───── DATASET RECORDS ─────
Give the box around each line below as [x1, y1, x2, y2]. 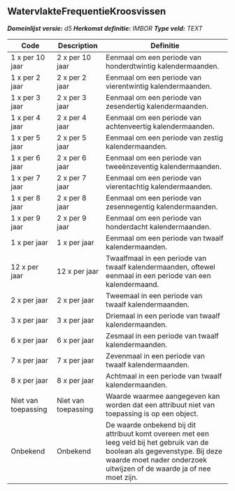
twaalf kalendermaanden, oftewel [106, 262, 215, 272]
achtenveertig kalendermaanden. [106, 122, 215, 131]
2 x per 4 [57, 112, 87, 122]
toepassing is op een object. [106, 409, 199, 418]
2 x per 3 [57, 92, 87, 102]
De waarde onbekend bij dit [106, 420, 196, 430]
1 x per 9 [10, 213, 41, 223]
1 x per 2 [10, 73, 41, 82]
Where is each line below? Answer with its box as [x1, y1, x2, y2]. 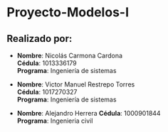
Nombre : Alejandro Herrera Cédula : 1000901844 [16, 109, 161, 117]
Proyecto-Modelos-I [6, 4, 130, 21]
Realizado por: [6, 33, 73, 45]
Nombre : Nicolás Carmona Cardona [16, 51, 122, 60]
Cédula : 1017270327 [16, 88, 78, 96]
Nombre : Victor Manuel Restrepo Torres [16, 80, 135, 89]
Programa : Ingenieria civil [16, 116, 93, 125]
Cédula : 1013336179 [16, 59, 77, 67]
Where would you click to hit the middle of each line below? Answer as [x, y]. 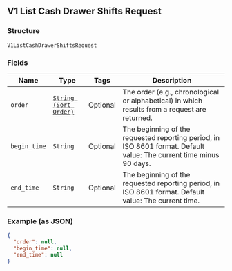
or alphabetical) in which [162, 101]
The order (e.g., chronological [171, 92]
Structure [23, 31]
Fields [18, 63]
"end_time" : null [38, 254]
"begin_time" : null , [43, 249]
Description [172, 80]
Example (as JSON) [40, 221]
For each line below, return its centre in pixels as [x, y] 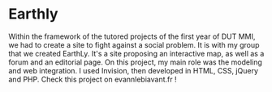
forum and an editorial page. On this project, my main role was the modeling [135, 62]
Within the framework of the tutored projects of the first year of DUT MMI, [132, 36]
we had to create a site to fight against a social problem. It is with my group [134, 44]
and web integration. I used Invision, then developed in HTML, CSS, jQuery [133, 70]
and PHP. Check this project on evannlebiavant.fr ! [93, 79]
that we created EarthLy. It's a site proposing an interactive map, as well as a [136, 53]
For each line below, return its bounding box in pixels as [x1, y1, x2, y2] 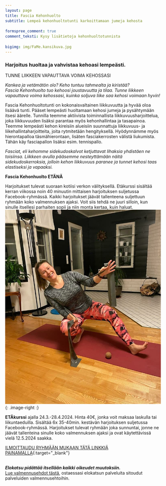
─────
■ EXERCISE DESCRIPTION ■
Find the line with "1 x per 9 [10, 213, 41, 223]" in the entries above. Set down exactly every line from it up to and including the line with "and web integration.", images excluded.

■ RESPONSE TO THE TASK ■
1 x per 9 [10, 213, 41, 223]
1 x per 2 [10, 73, 41, 82]
Where is each line below? Answer with its box as [x1, y1, x2, y2]. 
Nombre : Alejandro Herrera Cédula : 1000901844 [16, 109, 161, 117]
Proyecto-Modelos-I [6, 4, 130, 21]
Realizado por: [6, 33, 73, 45]
Nombre : Nicolás Carmona Cardona [16, 51, 122, 60]
Cédula : 1017270327 [16, 88, 78, 96]
Nombre : Victor Manuel Restrepo Torres [16, 80, 135, 89]
Programa : Ingenieria civil [16, 116, 93, 125]
Cédula : 1013336179 [16, 59, 77, 67]
Where would you click to hit the middle of each line below? Answer as [x, y]. 
or alphabetical) in which [162, 101]
The order (e.g., chronological [171, 92]
Structure [23, 31]
Fields [18, 63]
"end_time" : null [38, 254]
"begin_time" : null , [43, 249]
Description [172, 80]
Example (as JSON) [40, 221]
For each line below, return its centre in pixels as [x, y] 
forum and an editorial page. On this project, my main role was the modeling [135, 62]
Within the framework of the tutored projects of the first year of DUT MMI, [132, 36]
we had to create a site to fight against a social problem. It is with my group [134, 44]
and web integration. I used Invision, then developed in HTML, CSS, jQuery [133, 70]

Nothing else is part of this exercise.